# My New Aquarium



## ian8834 (Sep 22, 2008)

Here are pictures of my new 125-gallon aquarium. I have 3 Oscars about 9-10" long, and a 13" pleco. In the next few days, I will be adding another large pleco.

I've also been thinking about changing this to a discus tank. Possibly with a stingray? I've also thought about growing some Flowerhorns. I'm not too sure what I want to do with it yet. Suggestions would be appreciated!


----------



## Riceburner (Mar 14, 2008)

nice. great to have the real estate eh?


----------



## conix67 (Jul 27, 2008)

Nice tank! but even at 125Gal it looks too small for those big boys!

Is this tank sitting on main floor or in basement? I'd like to have a large tank like this eventually, but will be sitting on main floor. Would we require some sort of structural enhancements to support the weight of a tank larger than 120Gals?


----------



## ian8834 (Sep 22, 2008)

conix67 said:


> Nice tank! but even at 125Gal it looks too small for those big boys!
> 
> Is this tank sitting on main floor or in basement? I'd like to have a large tank like this eventually, but will be sitting on main floor. Would we require some sort of structural enhancements to support the weight of a tank larger than 120Gals?


I have it in a third-story apartment. I kind of wondered about it, seeing as to how it weighs about 1500 pounds when full. However, some people that work for the apartment company actually helped me out when I was setting it up, so I didn't worry about it too much.


----------



## conix67 (Jul 27, 2008)

If you're living in an apartment with concrete floor, I don't think there's anything to worry about.

I believe main area of concern is floors with wooden joists, especially if they were built just to meet the building code.
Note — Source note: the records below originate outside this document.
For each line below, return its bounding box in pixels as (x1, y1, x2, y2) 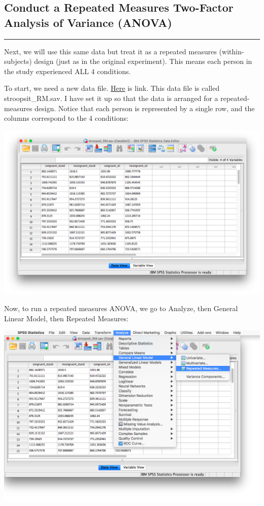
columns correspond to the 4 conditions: (4, 113, 128, 123)
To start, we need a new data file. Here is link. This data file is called (4, 83, 220, 93)
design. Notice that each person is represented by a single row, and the (35, 103, 255, 113)
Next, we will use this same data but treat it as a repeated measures (4, 46, 217, 56)
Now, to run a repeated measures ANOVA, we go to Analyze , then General (4, 303, 238, 314)
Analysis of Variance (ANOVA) (4, 14, 172, 30)
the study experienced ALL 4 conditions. (4, 65, 131, 76)
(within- (219, 46, 244, 56)
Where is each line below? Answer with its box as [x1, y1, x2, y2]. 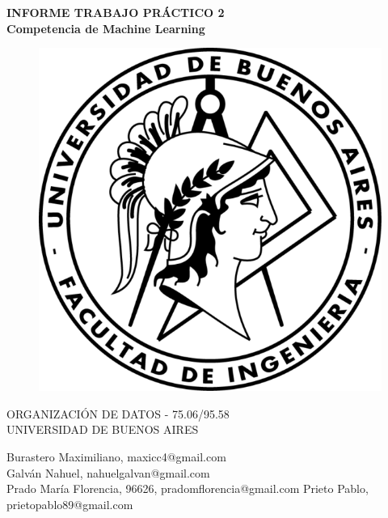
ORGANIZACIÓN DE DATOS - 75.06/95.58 [6, 405, 230, 422]
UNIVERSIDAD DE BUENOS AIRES [6, 421, 199, 438]
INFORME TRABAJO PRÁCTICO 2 [6, 4, 225, 20]
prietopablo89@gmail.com [6, 495, 133, 512]
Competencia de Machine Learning [6, 19, 205, 36]
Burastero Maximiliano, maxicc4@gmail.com [6, 448, 226, 465]
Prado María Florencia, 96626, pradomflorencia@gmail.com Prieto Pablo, [6, 480, 369, 497]
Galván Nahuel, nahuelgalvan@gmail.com [6, 464, 210, 481]

There's no *specification* or *users manual* in a house where it specifies load limit per square feet or something. Does anyone have any idea?


----------



## Sunstar (Jul 29, 2008)

And houses that use chipboard floor joists as modern houses are built with... argh, don't get me fired on teh floor joist rant... chipboard.. meh! Nice tank and those fish must be HUGE


----------



## conix67 (Jul 27, 2008)

Sunstar said:


> And houses that use chipboard floor joists as modern houses are built with... argh, don't get me fired on teh floor joist rant... chipboard.. meh! Nice tank and those fish must be HUGE


Hi Sunstar,

The chipboard you're referring to must be "engineered floor joist". The chip board must be sandwiched between two wood pieces to form an I beam. If that's what it is, it's supposed to be one of the better joist system available. Usually an upgrade from typical 2x8 joists.

The advantage is that it will be more resistent to humidity and won't bend like wooden joist, so you'll have less chance of having "floor creaks". I'm not sure if it is stronger though, but I thought it would be.

I'm not aware of other chipboard joists 

By the way, the subfloor can be chipboards too. Those are cheap boards, and they aren't very strong for subfloor (I think it's called aspenite or OSB).


----------



## Ciddian (Mar 15, 2006)

WOw!! Big oscars! <3


----------



## Cory (May 2, 2008)

Provided you're going to get rid of the oscars, a few flowerhorns would be great in there. If you wanted to redecorate entirely, you could do discus with plants and schools of small warm water fish along with some corydora.


----------



## ian8834 (Sep 22, 2008)

Cory said:


> Provided you're going to get rid of the oscars, a few flowerhorns would be great in there. If you wanted to redecorate entirely, you could do discus with plants and schools of small warm water fish along with some corydora.


I had thought of that. I am NOT doing flowerhorns anymore. I decided against trying to mess with hybrids.

I was going to make it a discus tank. However, I am a student with little time and energy to devote to ensuring proper water conditions that they need. I need something a little more flexible.

Today I traded all the oscars for a black knifefish, a needlenose gar, and a elephant nose. Plans next week are to take out all decoration and gravel, and to put sand in there. Possibly get a couple real plants, I don't know. Then, the final step will be to add a stingray!


----------



## Sunstar (Jul 29, 2008)

They have stingrays at Alternative Aquariums the last time I checked.


----------